1.22g of benzoic acid is dissolved in 100g of acetone (K on a base 2.6K Kg mol inverse) and 100g of benzene (K on a base=2. 6 k Kg mol inverse). If the elevation in boiling point ∆T base is 0.26°C and 0.13°C respectively
Answers
Answer:
pls mark as brainliest ans
Although your question is incomplete, you may be referring to the full question:
1.22g of benzoic acid is dissolved in 100g of acetone (Kb= 2.6K Kg mol inverse) and 100g of benzene (Kb=2. 6 k Kg mol inverse). If the elevation in boiling point ∆T base is 0.26°C and 0.13°C respectively, what is the molar mass of benzoic acid in the two solvents?

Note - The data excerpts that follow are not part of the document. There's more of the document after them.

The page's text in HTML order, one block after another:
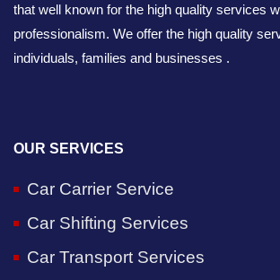
that well known for the high quality services
professionalism. We offer the high quality
individuals, families and businesses .
OUR SERVICES
Car Carrier Service
Car Shifting Services
Car Transport Services

Given: 1.22g of benzoic acid is dissolved in 100g of acetone (Kb= 2.6K Kg mol inverse) and 100g of benzene (Kb =2. 6 k Kg mol inverse). Elevation in boiling points is 0.26°C and 0.13°C respectively.
To find: Molar mass of benzoic acid in the two solvents
Solution: Let us divide the question in two cases:
Case-I: When benzoic acid is dissolved in acetone
Here, benzoic acid is the solute and acetone is the solvent.
Mass of acetone= 100 g = 0.1 kg
Mass of benzoic acid(m)= 1.22 g
Molar mass of benzoic acid = 122 g
Therefore, moles of benzoic acid
= Mass / molar mass
= 1.22/122
= 0.01
Molality of solution(m)
= Moles of solute/ Mass of solvent
= 0.01/0.1
= 0.1
Rise in temperature in acetone= 0.13°C
Kb = 2.6
Now, rise in temperature (∆T) is given by:
∆T = Kb × m × i where i is Vant's Hoff value
Using the values:
0.26 = 2.6 × 0.1 × i
=> 0.26 = 0.26 × i
=> i = 1
i = Original Molar mass of benzoic acid/ Molar mass of benzoic acid in solution(acetone)
=> 1 = 122 / Molar mass in acetone
=> Molar mass in acetone = 122 g/mol
Case-II: When benzoic acid is dissolved in benzene
Here, benzoic acid is the solute and benzene is the solvent.
Mass of benzene= 100 g = 0.1 kg
Mass of benzoic acid(m)= 1.22 g
Molar mass of benzoic acid = 122 g
Therefore, moles of benzoic acid
= Mass / molar mass
= 1.22/122
= 0.01
Molality of solution(m)
= Moles of solute/ Mass of solvent
= 0.01/0.1
= 0.1
Rise in temperature in acetone= 0.26°C
Kb = 2.6
Now, rise in temperature (∆T) is given by:
∆T = Kb × m × i where i is Vant's Hoff value
Using the values:
0.13 = 2.6 × 0.1 × i
=> 0.13 = 0.26 × i
=> i = 0.13/0.26
=> i = 0.5
i = Original Molar mass of benzoic acid / Molar mass of benzoic acid in solution(benzene)
=> 0.5 = 122 / Molar mass in benzene
=> Molar mass in benzene = 122/ 0.5
=>Molar mass in benzene = 244 g/mol
Therefore, the molar mass of benzoic acid in acetone and benzene is 122 g/mol and 244g/mol respectively.